Microsoft’s Surface tabletop computer team has graduated from being a pet project of founder Bill Gates to a group that stands up on its own, and contributes back into other parts of Microsoft.

That is the impression that I left with after meeting with Surface General Manager of Software and User Experience Brad Carpenter this week at Microsoft’s Professional Developers Conference (PDC) this week in Los Angeles. Carpenter said that Microsoft had more than four times as many partners for Surface as it did a year ago, and that the team contributed technology to Windows 7, including applications that are installed by computer makers.

While it is true that Surface hasn’t revolutionized how the world interacts with computers yet, Microsoft is very serious about the touch-screen interface. To that point, every PDC attendee received a free touch-screen laptop to write touch-screen applications with.

Silverlight 4 also allows applications to invoke Windows touch screen interfaces, so that online puzzles can become much more interactive. And that’s just the beginning.
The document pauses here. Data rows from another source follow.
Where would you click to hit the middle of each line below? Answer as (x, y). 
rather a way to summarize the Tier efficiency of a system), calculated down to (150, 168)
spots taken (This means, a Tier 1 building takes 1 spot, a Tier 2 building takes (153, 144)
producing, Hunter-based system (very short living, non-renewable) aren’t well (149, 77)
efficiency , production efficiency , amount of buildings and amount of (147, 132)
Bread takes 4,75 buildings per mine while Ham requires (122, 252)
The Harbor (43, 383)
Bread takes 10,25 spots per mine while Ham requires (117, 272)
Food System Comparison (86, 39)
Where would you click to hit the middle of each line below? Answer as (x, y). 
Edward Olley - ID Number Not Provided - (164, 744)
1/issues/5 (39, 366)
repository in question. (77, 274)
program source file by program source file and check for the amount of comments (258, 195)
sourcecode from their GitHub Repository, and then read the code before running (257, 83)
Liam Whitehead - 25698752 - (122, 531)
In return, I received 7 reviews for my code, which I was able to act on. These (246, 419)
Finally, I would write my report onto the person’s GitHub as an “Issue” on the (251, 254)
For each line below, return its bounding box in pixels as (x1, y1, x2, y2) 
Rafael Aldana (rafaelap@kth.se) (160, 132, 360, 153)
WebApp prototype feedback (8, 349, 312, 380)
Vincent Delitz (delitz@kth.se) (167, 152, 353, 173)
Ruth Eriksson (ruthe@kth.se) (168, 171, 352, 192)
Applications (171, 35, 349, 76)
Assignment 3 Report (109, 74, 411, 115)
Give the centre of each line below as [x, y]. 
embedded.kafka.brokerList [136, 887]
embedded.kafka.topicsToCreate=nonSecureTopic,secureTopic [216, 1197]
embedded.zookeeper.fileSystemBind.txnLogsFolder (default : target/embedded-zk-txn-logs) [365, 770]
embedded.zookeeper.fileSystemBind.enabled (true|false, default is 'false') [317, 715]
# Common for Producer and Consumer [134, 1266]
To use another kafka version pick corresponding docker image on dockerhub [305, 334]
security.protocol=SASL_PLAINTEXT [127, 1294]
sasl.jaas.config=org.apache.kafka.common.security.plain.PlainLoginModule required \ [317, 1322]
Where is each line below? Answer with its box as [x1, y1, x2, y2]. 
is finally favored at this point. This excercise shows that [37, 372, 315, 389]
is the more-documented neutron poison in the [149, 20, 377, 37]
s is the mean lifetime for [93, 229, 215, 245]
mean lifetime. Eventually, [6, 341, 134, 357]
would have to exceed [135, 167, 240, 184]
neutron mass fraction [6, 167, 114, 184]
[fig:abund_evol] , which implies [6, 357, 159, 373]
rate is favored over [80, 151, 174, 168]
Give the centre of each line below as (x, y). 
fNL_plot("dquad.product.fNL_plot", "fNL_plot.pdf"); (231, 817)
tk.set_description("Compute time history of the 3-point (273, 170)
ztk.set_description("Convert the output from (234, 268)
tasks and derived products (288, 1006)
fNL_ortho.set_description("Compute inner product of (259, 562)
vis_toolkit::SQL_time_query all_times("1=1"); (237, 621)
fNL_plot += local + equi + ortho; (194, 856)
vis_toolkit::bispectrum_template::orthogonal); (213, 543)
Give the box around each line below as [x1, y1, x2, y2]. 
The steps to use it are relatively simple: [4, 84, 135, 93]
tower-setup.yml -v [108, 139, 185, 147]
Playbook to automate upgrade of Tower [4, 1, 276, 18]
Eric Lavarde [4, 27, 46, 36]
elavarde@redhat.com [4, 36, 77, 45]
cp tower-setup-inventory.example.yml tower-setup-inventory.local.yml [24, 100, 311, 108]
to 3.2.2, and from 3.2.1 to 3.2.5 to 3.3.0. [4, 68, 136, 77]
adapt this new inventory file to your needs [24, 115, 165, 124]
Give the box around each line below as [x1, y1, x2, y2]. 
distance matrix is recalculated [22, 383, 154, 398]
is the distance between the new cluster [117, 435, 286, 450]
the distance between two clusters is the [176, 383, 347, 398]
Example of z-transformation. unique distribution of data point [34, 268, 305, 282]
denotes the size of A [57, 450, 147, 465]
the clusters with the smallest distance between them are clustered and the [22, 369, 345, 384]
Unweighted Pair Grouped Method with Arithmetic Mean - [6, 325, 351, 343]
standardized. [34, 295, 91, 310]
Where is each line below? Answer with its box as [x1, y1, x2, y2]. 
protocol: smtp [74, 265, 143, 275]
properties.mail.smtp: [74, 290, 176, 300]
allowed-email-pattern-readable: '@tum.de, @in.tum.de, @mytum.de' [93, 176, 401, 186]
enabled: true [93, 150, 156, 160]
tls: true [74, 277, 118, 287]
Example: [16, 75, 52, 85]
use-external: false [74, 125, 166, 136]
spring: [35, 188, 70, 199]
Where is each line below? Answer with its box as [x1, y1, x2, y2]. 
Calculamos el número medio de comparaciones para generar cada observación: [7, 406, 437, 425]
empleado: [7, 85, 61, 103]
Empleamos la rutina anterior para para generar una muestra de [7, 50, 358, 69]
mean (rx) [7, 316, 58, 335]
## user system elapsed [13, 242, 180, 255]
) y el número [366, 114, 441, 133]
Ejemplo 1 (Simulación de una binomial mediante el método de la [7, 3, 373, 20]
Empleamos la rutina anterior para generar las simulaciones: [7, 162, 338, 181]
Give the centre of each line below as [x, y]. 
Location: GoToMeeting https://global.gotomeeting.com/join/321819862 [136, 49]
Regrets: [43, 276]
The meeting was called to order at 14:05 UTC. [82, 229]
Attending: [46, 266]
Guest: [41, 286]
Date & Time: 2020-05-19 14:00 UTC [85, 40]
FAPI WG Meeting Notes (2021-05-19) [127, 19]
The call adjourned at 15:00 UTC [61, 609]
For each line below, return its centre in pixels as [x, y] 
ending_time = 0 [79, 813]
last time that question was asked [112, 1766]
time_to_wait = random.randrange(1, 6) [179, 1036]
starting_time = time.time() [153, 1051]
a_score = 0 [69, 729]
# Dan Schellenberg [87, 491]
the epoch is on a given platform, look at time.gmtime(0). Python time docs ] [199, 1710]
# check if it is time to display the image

Carpenter said that Microsoft is working with partners in over 18 markets to help them design touch screen applications that have high payback on their investment. Some of its development partners have also begun to build components for Surface applications.

At PDC, Microsoft announced that students from Carnegie Mellon University in Pittsburgh designed an application that ported Dungeons and Dragons to Surface. A group of German programmers wrote an application that pulls up information from specialized designed business cards.

Some other recent deployments that he cited are with Hardrock Café, Sheraton Hotels and Resorts, and Vodaphone, according to Carpenter.

Surface has momentum, and its tie into Windows 7 keeps it viable. It will remain a niche product, but its successes will help make it a much more common sight at your local mall.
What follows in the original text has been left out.